__Problem details__. Scan the entries below and give the number of lines containing "your", with no accompanying words.

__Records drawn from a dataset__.
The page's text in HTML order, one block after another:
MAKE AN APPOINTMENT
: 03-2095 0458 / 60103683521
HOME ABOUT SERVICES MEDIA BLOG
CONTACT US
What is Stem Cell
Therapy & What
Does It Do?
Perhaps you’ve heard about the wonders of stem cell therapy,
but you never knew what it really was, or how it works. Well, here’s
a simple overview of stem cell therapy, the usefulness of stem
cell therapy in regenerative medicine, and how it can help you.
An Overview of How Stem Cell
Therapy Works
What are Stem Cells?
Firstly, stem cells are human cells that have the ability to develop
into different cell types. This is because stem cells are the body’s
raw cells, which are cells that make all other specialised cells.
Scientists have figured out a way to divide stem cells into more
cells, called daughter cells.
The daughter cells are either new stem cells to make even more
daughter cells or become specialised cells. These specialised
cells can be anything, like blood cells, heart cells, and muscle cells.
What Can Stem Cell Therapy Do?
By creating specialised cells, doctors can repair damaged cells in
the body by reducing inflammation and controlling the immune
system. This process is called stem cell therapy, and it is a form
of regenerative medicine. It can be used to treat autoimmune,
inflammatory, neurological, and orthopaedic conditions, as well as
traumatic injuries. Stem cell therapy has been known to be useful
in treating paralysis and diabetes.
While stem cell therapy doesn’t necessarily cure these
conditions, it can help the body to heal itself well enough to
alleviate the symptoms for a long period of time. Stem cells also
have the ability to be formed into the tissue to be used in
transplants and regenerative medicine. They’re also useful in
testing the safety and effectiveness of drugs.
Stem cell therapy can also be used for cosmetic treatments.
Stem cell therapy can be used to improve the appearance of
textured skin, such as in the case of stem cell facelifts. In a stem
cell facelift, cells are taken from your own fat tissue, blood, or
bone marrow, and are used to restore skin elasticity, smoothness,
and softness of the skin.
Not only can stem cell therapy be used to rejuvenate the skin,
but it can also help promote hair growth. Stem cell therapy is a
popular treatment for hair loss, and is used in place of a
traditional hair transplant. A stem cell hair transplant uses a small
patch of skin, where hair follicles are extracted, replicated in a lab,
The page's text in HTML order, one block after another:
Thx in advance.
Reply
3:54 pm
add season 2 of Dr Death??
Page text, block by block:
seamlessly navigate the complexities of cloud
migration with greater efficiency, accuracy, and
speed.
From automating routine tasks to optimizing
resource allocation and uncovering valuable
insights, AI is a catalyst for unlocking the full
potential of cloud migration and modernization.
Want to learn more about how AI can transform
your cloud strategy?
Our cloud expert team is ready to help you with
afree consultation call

__Answer section__. 2